Seperti yang saya dengar dalam
berbagai forum pembahasan RUU pengelolaan zakat itu, ICMI beserta hampir
seluruh organisasi lainnya dalam dengar pendapat dengan Komisi VIII DPR
menyatakan, pemerintah sebaiknya berperan sebagai regulator dan pengawas
pemungutan dan distribusi dana zakat. Pemerintah hendaknya tidak memainkan
peran sebagai 'operator' sebagaimana tecermin dalam RUU tersebut. RUU itu
dengan jelas memperlihatkan, pemerintah ingin mengontrol pengelolaan zakat
hampir sepenuhnya. Misalnya, pemerintah memiliki otoritas terhadap pembentukan
Badan Pengelola Zakat (BPZ) sejak dari tingkat nasional sampai tingkat provinsi
dan kota/kabupaten (BPZ provinsi dan BPZ kabupaten/kota). BPZ pada ketiga
tingkat ini berfungsi memberikan izin kepada Lembaga Amil Zakat (LAZ) sejak
dari tingkat nasional, provinsi, dan kabupaten/kota. LAZ ini selanjutnya dapat
membentuk Unit Pengumpul Zakat (UPZ) dari warga negara Muslim. Akan tetapi,
tidak jelas siapa dan pihak mana saja yang boleh mendirikan LAZ dan UPZ
tersebut.
Di mana peran masyarakat?

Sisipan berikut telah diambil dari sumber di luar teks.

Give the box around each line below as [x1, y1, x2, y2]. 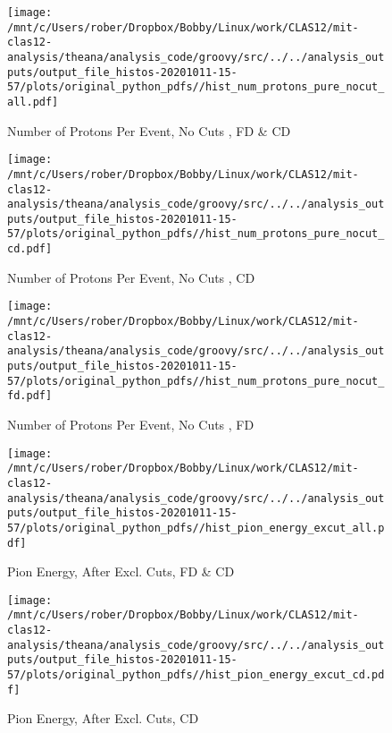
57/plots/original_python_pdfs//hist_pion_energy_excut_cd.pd [7, 669, 385, 682]
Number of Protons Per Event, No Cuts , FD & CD [7, 121, 291, 140]
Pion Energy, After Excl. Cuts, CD [7, 709, 199, 728]
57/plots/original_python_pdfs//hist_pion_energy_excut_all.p [7, 521, 385, 534]
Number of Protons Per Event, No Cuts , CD [7, 268, 255, 286]
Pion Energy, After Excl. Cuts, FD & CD [7, 562, 235, 581]
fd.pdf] [7, 389, 53, 403]
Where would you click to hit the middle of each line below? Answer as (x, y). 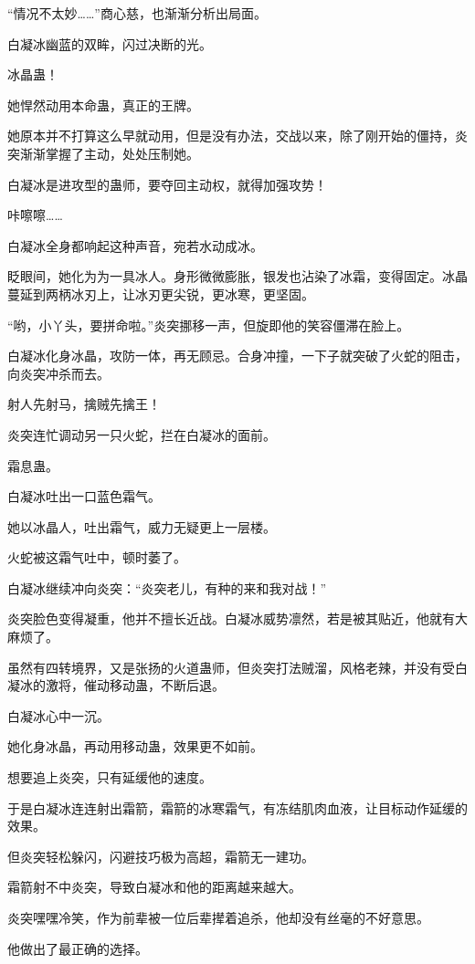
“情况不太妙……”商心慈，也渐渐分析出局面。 (137, 13)
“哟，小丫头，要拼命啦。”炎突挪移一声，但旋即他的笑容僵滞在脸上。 (209, 325)
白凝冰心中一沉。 (58, 715)
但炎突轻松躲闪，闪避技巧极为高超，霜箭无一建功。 (161, 856)
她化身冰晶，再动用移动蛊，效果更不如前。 (135, 746)
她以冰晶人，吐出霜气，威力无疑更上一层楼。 (142, 526)
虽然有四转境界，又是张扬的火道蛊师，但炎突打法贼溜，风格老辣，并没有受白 (237, 667)
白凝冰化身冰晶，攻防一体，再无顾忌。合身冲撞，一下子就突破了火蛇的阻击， (237, 356)
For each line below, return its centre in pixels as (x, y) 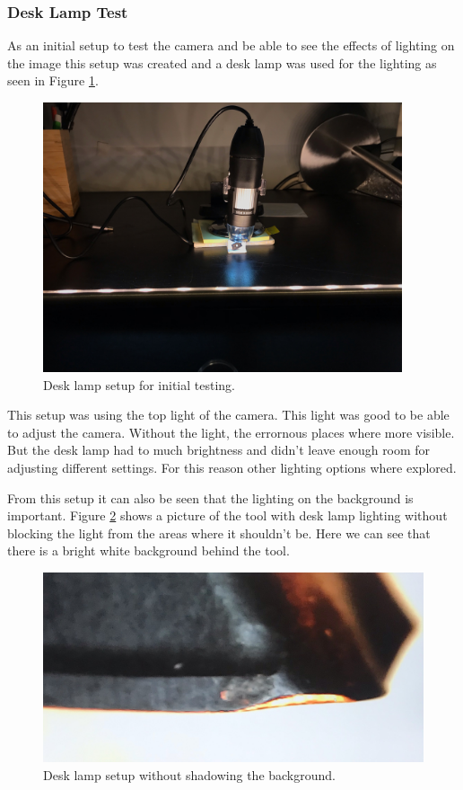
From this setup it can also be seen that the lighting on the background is (210, 497)
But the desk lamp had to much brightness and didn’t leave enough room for (219, 450)
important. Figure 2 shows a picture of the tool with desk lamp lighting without (227, 515)
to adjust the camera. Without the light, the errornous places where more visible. (231, 432)
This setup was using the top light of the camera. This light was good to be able (228, 415)
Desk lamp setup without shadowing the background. (189, 774)
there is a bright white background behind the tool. (149, 550)
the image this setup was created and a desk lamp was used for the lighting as (222, 62)
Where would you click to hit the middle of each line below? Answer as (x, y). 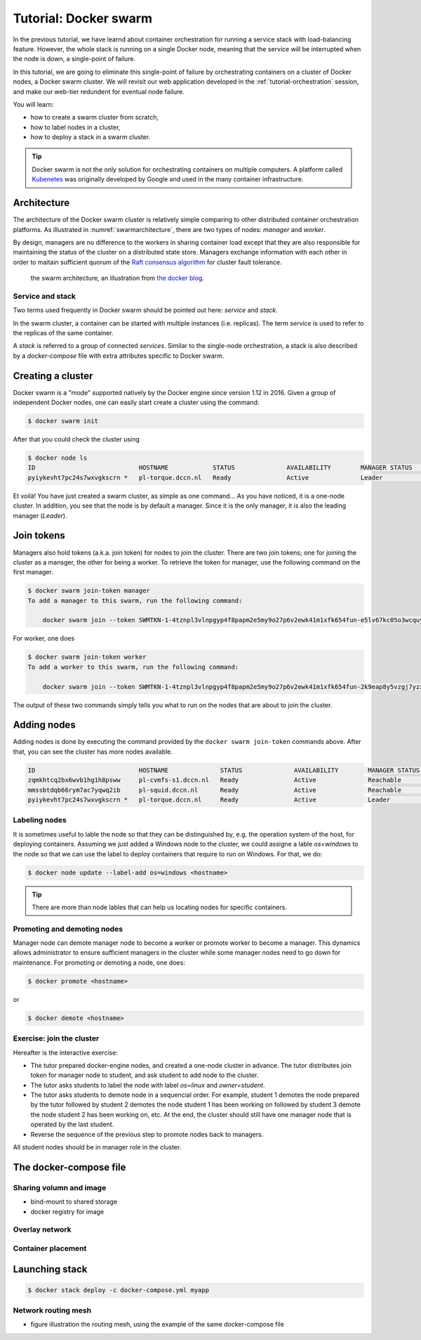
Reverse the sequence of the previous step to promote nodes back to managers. (147, 1134)
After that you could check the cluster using (76, 439)
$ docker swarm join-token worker (87, 657)
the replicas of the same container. (63, 333)
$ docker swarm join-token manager (89, 591)
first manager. (33, 572)
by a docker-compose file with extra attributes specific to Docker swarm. (119, 356)
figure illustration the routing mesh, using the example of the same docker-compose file (157, 1325)
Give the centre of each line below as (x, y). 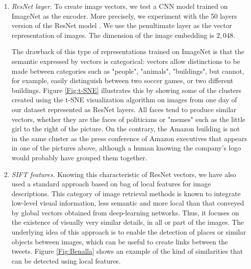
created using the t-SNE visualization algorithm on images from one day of (124, 100)
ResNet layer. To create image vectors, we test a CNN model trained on (120, 6)
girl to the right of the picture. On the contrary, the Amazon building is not (126, 129)
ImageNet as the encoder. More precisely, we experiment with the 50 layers (124, 15)
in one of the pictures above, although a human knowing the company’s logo (126, 148)
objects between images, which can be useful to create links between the (120, 241)
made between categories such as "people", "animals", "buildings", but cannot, (128, 71)
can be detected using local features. (66, 260)
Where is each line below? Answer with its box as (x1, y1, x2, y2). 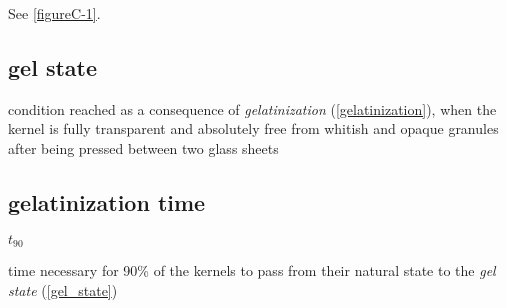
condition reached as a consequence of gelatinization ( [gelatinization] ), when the (8, 98, 497, 119)
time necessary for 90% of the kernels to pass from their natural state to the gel (8, 260, 496, 281)
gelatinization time (8, 186, 206, 217)
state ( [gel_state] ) (8, 279, 118, 300)
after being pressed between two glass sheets (8, 137, 279, 158)
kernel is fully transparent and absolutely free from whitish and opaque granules (8, 118, 499, 139)
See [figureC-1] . (8, 3, 101, 23)
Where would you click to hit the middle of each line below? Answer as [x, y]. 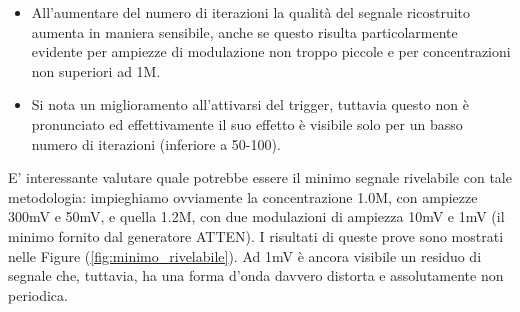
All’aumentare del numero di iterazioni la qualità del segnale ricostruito [251, 12]
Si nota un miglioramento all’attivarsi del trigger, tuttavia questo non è [250, 104]
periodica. [38, 294]
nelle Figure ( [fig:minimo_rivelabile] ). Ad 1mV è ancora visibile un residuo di [245, 255]
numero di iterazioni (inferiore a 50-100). [156, 143]
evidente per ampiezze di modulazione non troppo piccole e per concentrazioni [271, 51]
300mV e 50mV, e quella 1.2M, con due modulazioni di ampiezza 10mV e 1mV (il [256, 216]
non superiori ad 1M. [96, 70]
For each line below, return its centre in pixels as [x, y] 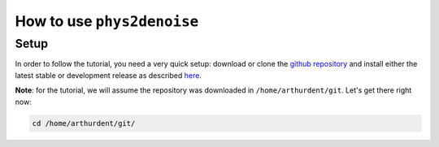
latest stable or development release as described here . [109, 75]
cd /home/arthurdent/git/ [84, 123]
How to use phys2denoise [107, 21]
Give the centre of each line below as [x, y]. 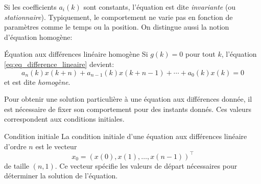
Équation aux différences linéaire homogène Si [76, 54]
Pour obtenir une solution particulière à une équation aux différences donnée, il [128, 99]
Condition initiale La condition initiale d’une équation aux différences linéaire [126, 136]
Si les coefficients [30, 7]
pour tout [200, 54]
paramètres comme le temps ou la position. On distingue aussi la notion [117, 27]
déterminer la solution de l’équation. [61, 176]
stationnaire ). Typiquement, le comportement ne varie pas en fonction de [118, 17]
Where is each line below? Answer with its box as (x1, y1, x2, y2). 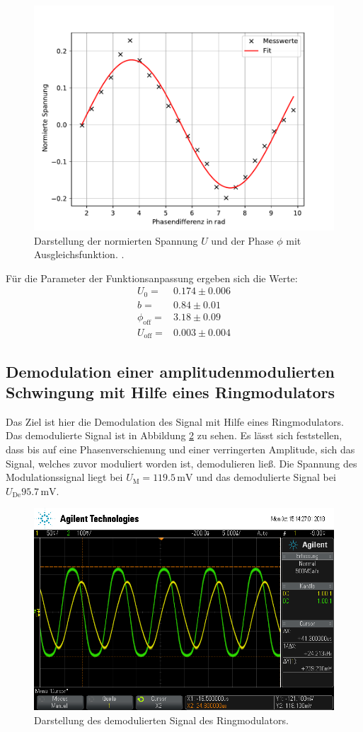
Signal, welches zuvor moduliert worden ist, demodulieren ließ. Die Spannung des (6, 455, 357, 470)
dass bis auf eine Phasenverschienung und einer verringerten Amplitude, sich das (6, 441, 355, 456)
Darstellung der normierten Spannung (34, 233, 198, 248)
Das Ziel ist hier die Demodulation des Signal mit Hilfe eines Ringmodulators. (6, 414, 344, 429)
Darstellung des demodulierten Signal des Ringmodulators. (34, 712, 289, 727)
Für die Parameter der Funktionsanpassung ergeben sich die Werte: (6, 270, 298, 285)
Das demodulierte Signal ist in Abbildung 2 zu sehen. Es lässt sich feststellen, (6, 428, 342, 443)
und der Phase (211, 233, 274, 248)
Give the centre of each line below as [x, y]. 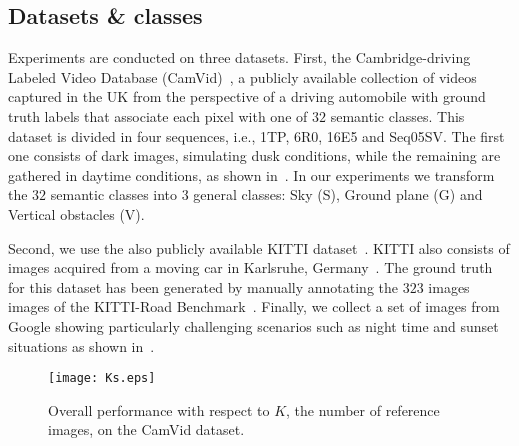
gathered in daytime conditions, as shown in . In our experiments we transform [251, 174]
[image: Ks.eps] [102, 378]
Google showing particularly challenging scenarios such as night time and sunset [253, 325]
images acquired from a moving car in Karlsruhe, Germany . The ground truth [250, 267]
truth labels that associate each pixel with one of [158, 115]
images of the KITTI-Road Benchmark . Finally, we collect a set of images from [254, 306]
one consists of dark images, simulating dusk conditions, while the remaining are [254, 155]
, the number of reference [363, 409]
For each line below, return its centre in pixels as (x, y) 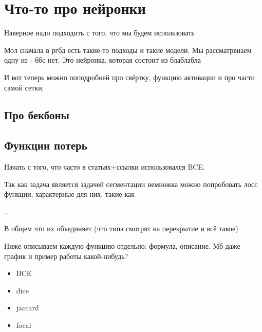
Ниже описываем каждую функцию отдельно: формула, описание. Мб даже (122, 246)
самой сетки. (24, 87)
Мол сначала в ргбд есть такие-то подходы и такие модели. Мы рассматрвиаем (128, 50)
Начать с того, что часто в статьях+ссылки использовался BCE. (105, 167)
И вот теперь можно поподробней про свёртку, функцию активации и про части (130, 77)
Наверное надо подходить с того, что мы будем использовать (99, 33)
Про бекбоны (37, 115)
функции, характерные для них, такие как (70, 194)
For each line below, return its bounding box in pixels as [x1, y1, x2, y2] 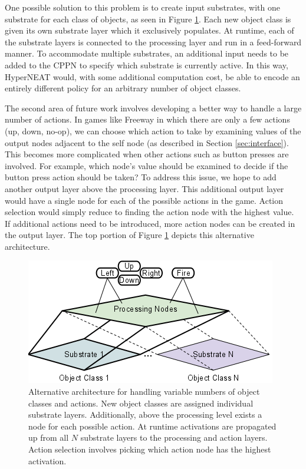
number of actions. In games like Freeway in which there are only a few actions [5, 113, 290, 125]
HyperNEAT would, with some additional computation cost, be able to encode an [5, 70, 300, 82]
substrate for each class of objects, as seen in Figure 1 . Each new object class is [5, 12, 291, 25]
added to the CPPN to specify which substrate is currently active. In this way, [5, 58, 288, 71]
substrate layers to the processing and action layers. [80, 431, 268, 444]
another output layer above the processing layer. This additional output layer [5, 182, 284, 194]
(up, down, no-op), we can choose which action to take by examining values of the [5, 124, 301, 137]
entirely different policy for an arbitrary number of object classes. [5, 82, 241, 94]
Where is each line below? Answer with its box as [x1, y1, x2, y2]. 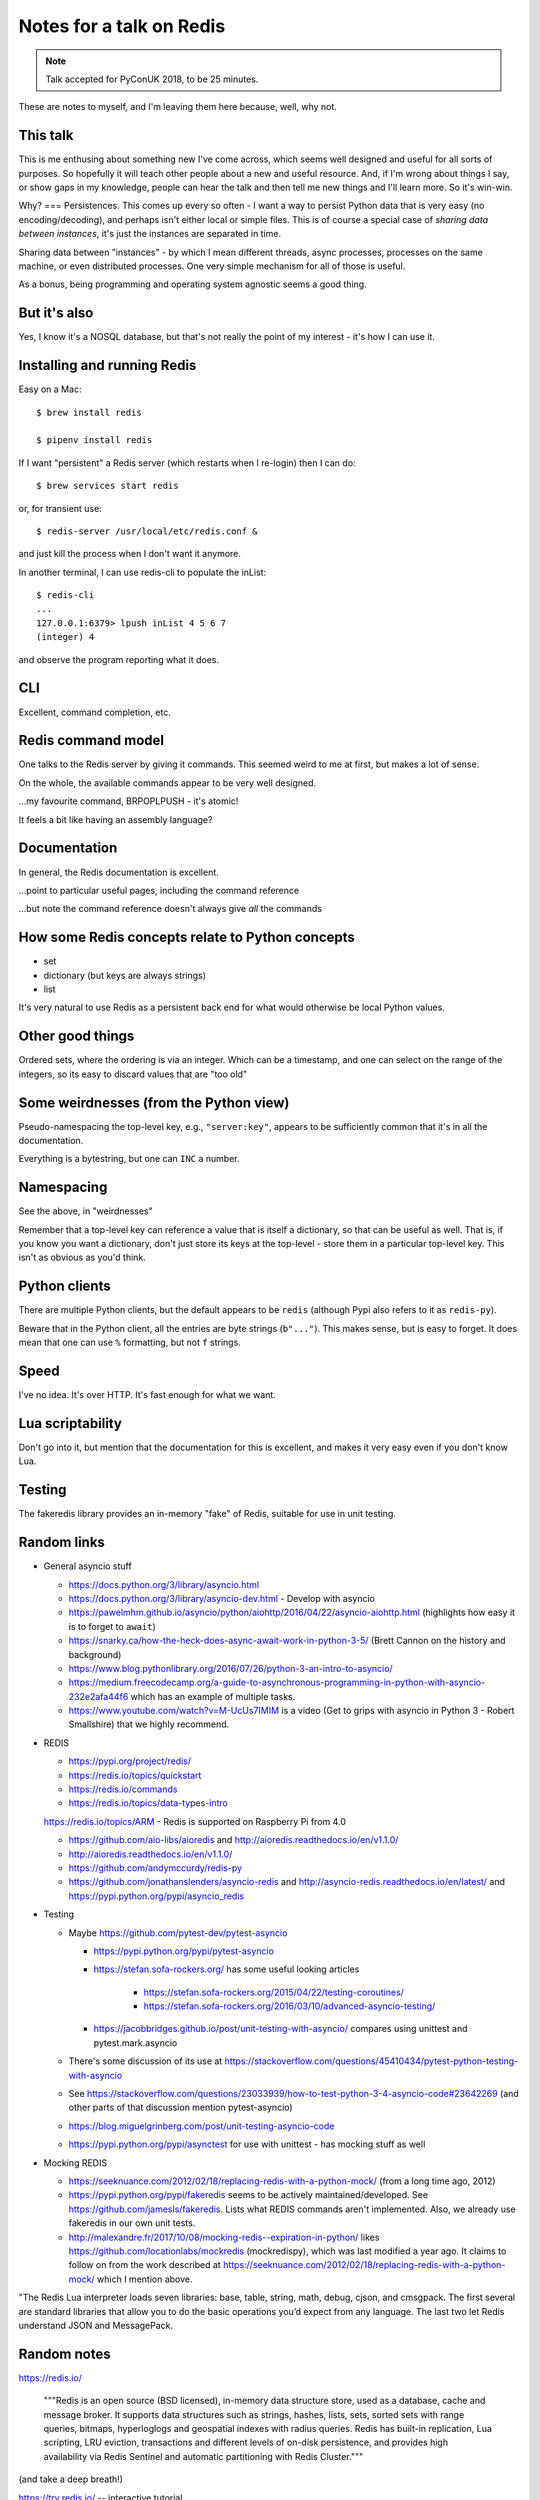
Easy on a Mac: [18, 383, 82, 395]
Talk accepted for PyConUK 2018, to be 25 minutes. [45, 73, 259, 85]
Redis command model [18, 732, 165, 749]
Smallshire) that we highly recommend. [68, 1718, 230, 1730]
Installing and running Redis [18, 357, 197, 374]
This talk [18, 127, 74, 144]
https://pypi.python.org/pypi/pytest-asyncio [93, 1945, 275, 1957]
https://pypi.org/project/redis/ [68, 1755, 192, 1767]
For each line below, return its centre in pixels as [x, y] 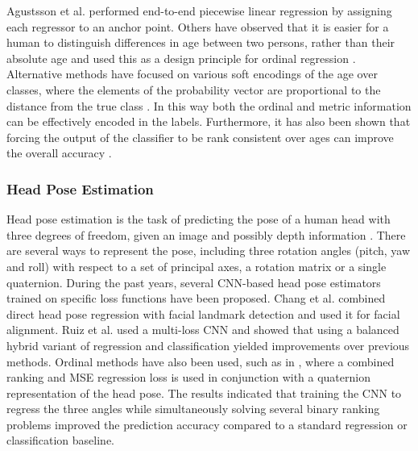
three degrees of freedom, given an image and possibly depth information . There [206, 234]
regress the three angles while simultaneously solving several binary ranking [193, 409]
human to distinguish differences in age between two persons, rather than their [201, 42]
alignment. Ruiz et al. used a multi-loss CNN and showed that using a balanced [203, 330]
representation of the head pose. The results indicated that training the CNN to [204, 393]
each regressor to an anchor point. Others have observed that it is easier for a [198, 26]
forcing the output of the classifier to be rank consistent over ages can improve [200, 137]
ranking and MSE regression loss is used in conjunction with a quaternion [188, 377]
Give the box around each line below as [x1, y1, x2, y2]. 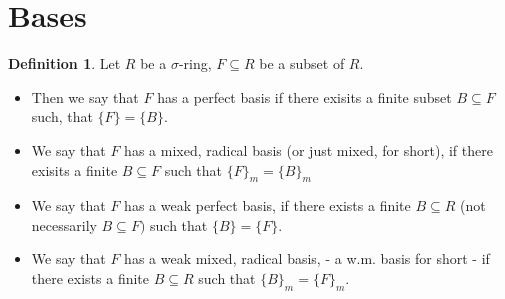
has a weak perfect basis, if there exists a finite [124, 195, 411, 216]
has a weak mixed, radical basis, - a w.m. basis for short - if [124, 248, 490, 269]
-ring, [178, 53, 212, 74]
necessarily [31, 214, 97, 235]
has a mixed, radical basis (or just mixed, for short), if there [124, 139, 493, 160]
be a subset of [259, 53, 345, 74]
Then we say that [31, 86, 139, 107]
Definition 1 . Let [8, 53, 121, 74]
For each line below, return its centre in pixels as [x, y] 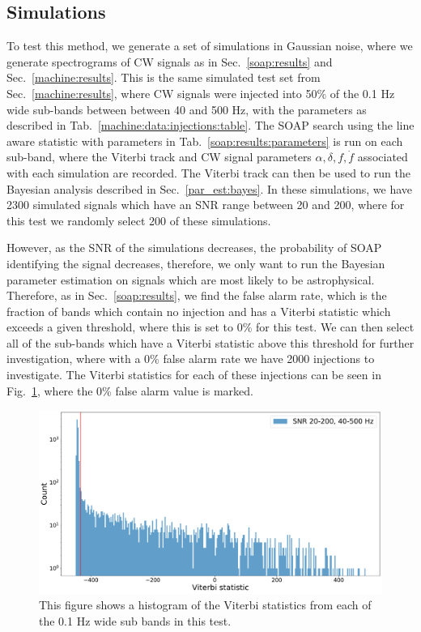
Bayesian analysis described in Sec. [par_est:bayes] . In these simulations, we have [210, 188]
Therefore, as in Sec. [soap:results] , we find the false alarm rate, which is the [197, 295]
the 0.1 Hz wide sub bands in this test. [135, 620]
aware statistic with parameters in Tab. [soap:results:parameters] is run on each [205, 141]
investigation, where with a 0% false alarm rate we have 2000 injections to [191, 359]
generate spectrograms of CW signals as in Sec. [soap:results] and [170, 61]
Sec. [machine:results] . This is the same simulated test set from [164, 77]
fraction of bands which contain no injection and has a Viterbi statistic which [199, 311]
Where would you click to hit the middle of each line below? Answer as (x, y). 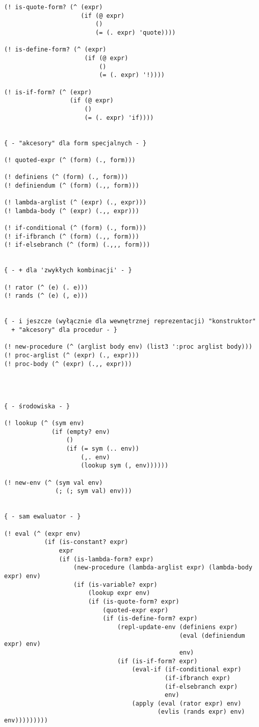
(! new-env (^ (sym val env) (54, 483)
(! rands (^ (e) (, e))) (46, 296)
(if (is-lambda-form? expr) (106, 559)
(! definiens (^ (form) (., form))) (66, 177)
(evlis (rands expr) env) (201, 712)
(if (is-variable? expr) (115, 585)
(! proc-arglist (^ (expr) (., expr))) (72, 355)
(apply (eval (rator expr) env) (187, 703)
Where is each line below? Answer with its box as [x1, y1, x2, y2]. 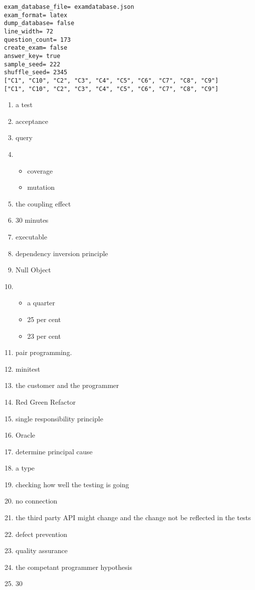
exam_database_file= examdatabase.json [4, 3, 134, 10]
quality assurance [15, 545, 68, 556]
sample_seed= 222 [4, 60, 60, 68]
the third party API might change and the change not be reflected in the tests [15, 512, 251, 523]
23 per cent [27, 330, 61, 341]
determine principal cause [15, 446, 93, 456]
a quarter [27, 297, 56, 308]
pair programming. [15, 347, 72, 357]

Sekali
lagi, tidak ada keterangan yang terlalu jelas, khususnya pasal-pasal RUU yang
berbicara tentang LAZ. Pasal tersebut hanya menyebutkan masyarakat dan ormas
Islam berperan serta: mengawasi pengumpulan, pendistribusian, serta
pendayagunaan zakat dan harta, selain zakat yang dilakukan melalui LAZ;
mengumpulkan zakat melalui LAZ; dan meningkatkan kesadaran umat Islam melakukan
pembayaran zakat melalui LAZ. Bahkan, tidak ada pasal tentang UPZ yang hampir
bisa dipastikan merupakan ujung tombak pengumpulan (dan distribusi?) zakat dari
umat Muslim pada tingkat akar rumput.
Padahal, secara historis, zakat
(termasuk infak dan sedekah) selama berabad-abad telah dikelola masyarakat
sendiri, entah itu melalui badan/lembaga amil zakat (LAZIS) yang ada pada
setiap organisasi Islam, lewat amil ZIS yang ada di masjid-masjid dan
lingkungan sekitar, serta juga lewat LSM filantropi Islam semacam Dompet
Dhuafa. Meskipun pengelolaannya sebagian besar masih konvensional, berkat ZIS
itulah ormas-ormas Islam dapat mendirikan pesantren, madrasah, sekolah Islam,
rumah sakit, klinik, dan bahkan dalam batas tertentu juga operasional
ormas-ormas tersebut, khususnya dengan dana infak, sedekah, hibah, dan
seterusnya. Berkat ZIS itulah, ormas-ormas Islam memiliki independensi vis-a-vis
negara, utamanya karena tidak tergantung sama sekali pada bantuan atau subsidi
negara. Karena independensi itu pula, ormas-ormas Islam dapat memainkan peran
sebagai masyarakat madani berbasis Islam (Islamic-based civil society),
yang tentu saja sangat vital bagi pembentukan civic culture, sebuah
elemen amat penting bagi penguatan demokrasi.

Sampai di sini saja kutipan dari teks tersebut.